7 works of art on maternity

7 Obras de Arte sobre a Maternidade

Portraits about mother and children
With art often providing a way out of human experience, it is no surprise that maternal relationships and motherhood have been themed by many artists. Being a mother is a complex work and here you will find a selection of artists who explored the theme portraying their own mothers or the intimate moments between mothers and children. In the format of painting, photography and sculpture, discover some of the most famous mothers of art.

1. Arrangement in Gray and Black No.1 by James Abbott Mcneill Whistler, 1871
Arrangement in Gray and Black No. 1, also known as Whistler's Mother, was created by James Mcneill Whistler in 1871. The theme is the mother of the artist, Anna Mcneill Whistler, often called Mona Lisa Victorian. Whistler's mother posed for painting as they lived in London. Currently the painting belongs to Musée d'Orsay in Paris and remains an icon of maternity.

James Abbott Mcneill Whistler | P55.art

2. The Child’s Bath by Mary Cassatt, 1893
The work of American impressionist Mary Cassatt often focused on women's social and private life, with a particular emphasis on the intimate bond between mother and son. This oil painting, The Child’s Batha, which portrays the daily activity, from his mother to bathe his son, is one of Cassatt's most popular works of art. The painter was inspired by the compositions of Japanese woodcuts and traditional engravings, bringing a flat perspective, with bold contours and patterns. The Child’s Bath of Mary Cassatt invites us to observe the intimacy between the woman and the child, who is before us, but in which we do not participate.

Mary Cassatt | P55.art

3. Self-portrait with her daaughter, Julie of Élisabeth Vigee Le Brun, XVIII
Élisabeth Louise Vigee Le Brun is recognized as one of the most important artists in France during the eighteenth century. This painter is known for portraying the evolution of French society, but also explored the bond between mother and son in her work. The most famous example of this is from her own role of mother in two paintings with the same title, Self-Portrait With Her Daughter, Julie. The first was painted in 1787 and the second in 1789. In this iteration, Julie, Brun's daughter, is portrayed to embrace her mother while both look at the viewer with knowledge of the cause. It is a warm portrait inspired by Madonna's paintings from the Alto Renaissance. Currently the work is appreciated for being a portrait about motherhood, but at the time there was a great controversy for Brun to paint themselves to smile and with open mouths, which went against the traditional conventions of painting.

Julie of Élisabeth Vigee Le Brun | P55.art

4. Migrant Mother de Dorothea Lange, 1936
Dorothea Lange was a documentary photographer and American photojournalist, and her images of the great depression consolidated her position as one of the most influential photographers of the twentieth century. This image, titled Migrant Mother, became one of Lange's most emblematic images. The artist photographed Florence Thompson, 32, with her three children. This powerful image has become a symbol of struggle and fortress for millions of other Americans at the time.

Dorothea Lange | P55.art

The Italian artist Giorgio de Chirico was very close to his mother and used to paint portraits of her. Chirico's mother was called Gemma Cavetto, a baroness of Genoa who married Evaristo, a Sicilian of noble origin. In this painting, Chirico portrays his mother with a black dress, with some details and a close look at an empty sky. These details give the portrait of Gemma Cavetto an ambiguity and contrast.

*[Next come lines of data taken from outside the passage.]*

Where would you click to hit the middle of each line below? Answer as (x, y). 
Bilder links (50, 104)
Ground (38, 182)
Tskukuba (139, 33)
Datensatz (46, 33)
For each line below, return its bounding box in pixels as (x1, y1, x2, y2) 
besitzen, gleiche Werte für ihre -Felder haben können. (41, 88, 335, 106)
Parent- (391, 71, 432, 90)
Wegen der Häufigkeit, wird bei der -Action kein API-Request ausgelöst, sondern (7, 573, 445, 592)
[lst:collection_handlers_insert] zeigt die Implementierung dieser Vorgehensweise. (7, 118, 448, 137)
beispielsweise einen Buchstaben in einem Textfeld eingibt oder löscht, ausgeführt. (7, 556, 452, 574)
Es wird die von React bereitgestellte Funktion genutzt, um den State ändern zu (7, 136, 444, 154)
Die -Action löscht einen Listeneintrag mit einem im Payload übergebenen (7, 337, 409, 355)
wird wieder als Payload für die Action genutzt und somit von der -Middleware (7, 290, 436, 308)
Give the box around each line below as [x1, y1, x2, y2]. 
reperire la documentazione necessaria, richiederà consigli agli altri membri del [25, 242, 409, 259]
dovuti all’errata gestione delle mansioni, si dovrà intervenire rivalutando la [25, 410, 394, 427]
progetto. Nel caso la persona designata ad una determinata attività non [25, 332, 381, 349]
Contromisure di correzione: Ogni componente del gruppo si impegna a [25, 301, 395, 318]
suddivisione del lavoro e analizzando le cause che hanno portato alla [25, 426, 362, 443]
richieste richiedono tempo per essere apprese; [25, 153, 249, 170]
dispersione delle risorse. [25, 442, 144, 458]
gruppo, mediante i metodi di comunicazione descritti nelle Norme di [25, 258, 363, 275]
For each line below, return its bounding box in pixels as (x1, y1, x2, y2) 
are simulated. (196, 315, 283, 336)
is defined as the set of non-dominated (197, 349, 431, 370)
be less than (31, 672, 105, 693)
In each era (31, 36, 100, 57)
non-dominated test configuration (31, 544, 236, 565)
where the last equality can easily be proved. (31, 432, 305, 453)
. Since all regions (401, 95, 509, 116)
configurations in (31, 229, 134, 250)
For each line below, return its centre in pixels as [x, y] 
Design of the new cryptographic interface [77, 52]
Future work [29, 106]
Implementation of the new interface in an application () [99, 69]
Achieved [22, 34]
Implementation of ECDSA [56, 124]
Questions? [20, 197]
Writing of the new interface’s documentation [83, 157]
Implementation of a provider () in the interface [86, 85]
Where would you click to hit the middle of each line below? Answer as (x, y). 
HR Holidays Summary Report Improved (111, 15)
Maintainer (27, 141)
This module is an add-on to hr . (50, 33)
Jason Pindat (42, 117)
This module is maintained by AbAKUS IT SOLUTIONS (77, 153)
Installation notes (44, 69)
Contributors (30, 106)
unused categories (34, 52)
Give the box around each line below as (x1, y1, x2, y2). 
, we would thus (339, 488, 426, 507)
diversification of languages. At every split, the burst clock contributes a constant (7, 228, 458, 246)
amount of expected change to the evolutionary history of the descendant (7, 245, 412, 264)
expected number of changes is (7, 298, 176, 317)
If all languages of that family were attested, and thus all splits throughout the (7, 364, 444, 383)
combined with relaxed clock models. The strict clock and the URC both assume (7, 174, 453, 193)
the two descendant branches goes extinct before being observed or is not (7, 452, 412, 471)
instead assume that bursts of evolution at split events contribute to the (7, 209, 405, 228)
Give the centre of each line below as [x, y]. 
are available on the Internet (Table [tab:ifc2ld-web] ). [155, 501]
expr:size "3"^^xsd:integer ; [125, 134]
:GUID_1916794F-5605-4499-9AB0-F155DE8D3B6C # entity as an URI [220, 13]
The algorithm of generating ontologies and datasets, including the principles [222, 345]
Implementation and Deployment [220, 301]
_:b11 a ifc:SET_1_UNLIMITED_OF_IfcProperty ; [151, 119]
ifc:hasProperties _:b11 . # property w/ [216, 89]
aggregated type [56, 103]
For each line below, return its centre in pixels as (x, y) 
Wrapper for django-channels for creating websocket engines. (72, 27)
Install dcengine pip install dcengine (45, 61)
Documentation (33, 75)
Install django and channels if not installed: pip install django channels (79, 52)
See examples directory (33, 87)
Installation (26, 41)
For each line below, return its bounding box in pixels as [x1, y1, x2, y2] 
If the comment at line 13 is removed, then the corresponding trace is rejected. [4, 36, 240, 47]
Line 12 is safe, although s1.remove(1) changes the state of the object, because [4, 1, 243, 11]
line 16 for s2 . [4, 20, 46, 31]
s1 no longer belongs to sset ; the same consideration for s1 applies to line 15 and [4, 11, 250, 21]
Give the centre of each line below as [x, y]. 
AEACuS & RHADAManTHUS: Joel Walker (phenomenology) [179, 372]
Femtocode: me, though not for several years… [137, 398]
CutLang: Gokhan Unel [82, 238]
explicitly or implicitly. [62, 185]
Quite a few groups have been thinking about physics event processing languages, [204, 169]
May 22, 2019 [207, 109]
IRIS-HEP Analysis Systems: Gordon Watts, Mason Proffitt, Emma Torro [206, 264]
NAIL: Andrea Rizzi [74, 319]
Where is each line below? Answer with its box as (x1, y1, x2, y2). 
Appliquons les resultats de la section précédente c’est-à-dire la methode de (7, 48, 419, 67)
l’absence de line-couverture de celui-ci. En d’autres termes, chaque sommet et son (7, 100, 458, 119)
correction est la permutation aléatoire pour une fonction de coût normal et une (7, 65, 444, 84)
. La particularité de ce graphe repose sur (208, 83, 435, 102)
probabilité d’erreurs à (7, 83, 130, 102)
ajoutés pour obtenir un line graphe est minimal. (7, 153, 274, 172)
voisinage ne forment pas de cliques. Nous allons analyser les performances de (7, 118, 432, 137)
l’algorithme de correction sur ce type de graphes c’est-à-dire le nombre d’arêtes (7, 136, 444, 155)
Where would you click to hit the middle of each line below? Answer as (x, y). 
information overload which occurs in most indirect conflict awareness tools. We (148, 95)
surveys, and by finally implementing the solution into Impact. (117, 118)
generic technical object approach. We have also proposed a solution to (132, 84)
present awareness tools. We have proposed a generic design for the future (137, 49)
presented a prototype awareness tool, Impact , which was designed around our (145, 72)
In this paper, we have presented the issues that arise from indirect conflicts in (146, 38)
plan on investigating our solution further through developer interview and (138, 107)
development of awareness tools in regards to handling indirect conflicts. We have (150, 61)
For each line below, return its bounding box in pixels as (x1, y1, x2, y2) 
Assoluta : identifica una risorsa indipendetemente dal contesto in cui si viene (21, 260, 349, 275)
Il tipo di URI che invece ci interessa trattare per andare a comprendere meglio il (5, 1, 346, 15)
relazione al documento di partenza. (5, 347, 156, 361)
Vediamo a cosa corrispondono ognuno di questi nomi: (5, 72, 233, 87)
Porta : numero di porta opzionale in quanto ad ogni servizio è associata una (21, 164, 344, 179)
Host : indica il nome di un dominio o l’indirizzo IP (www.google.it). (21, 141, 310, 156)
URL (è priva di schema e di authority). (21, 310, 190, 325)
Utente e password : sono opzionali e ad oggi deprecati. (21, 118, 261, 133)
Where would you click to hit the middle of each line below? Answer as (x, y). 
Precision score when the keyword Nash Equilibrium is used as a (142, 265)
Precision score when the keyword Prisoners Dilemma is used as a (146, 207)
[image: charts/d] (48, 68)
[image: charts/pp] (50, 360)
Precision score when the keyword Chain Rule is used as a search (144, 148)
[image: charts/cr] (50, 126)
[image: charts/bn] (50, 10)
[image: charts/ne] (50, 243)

Giorgio de Chirico | P55.art
6. Maman de Louise Bourgeois, 1999
Louise Bourgeois became known for her sculptures, which vary on scale, from the small to monumental. With almost nine meters high, Maman is one of the artist's most ambitious sculptures. This spider -shaped sculpture is a tribute to her mother, a professional tapestry restorative. However, it is a contradictory choice as a symbol of maternity, as the spider can be protective and predatory, incorporating strength and fragility. The ambiguity is reinforced by the gigantic Maman scale, which hangs over the crowd, perched on legs so high that they look like gothic arches.

Louise Bourgeois | P55.art

7. Mother and Child by Henry Moore, 1953
British modernist sculptor Henry Moore addressed the theme of motherhood numerous times. During World War II, the works of motherhood reflected on the mother's most affectionate role, while this bronze focuses more on the child's aggressive needs, being the child practically attacking the mother's breast with her bird - as beak. "I Wanted this to be the Thought the Child Was Trying to Devour Its Parent," said Henry Moore in 1974, "As Thought the Parent, The Mother Had to Hold the Child at Arm's Length." Occasional confrontation is also part of maternity, although it is usually not so violent.